_Brief_
Only the lines from the one containing "Page text, block" through the final line below belong in the output, copied exactly and without pictures.

(Records for processing begins)

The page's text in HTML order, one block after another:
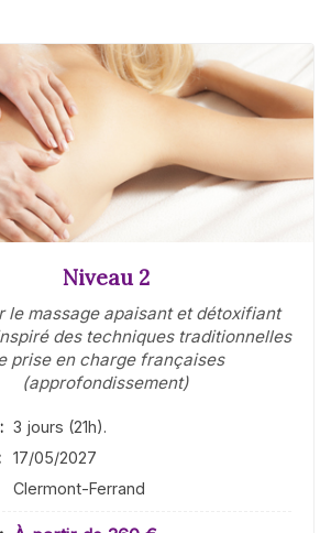
Niveau 2
le massage apaisant et détoxifiant
des techniques traditionnelles
prise en charge françaises
(approfondissement)
3 jours (21h).
17/05/2027
Clermont-Ferrand
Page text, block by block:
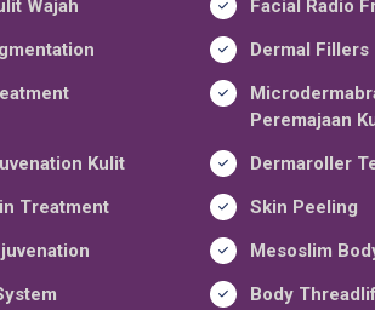
Wajah
Facial Radio
Dermal Fillers
Peremajaan
Kulit
Dermaroller
Treatment
Skin Peeling
Mesoslim
Body
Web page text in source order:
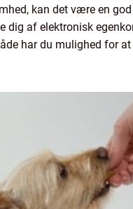
kan det være en
dig af elektronisk
har du mulighed for

(Records for processing ends)

_Solution for this task_
Page text, block by block:
Wajah
Facial Radio
Dermal Fillers
Peremajaan
Kulit
Dermaroller
Treatment
Skin Peeling
Mesoslim
Body
Web page text in source order:
kan det være en
dig af elektronisk
har du mulighed for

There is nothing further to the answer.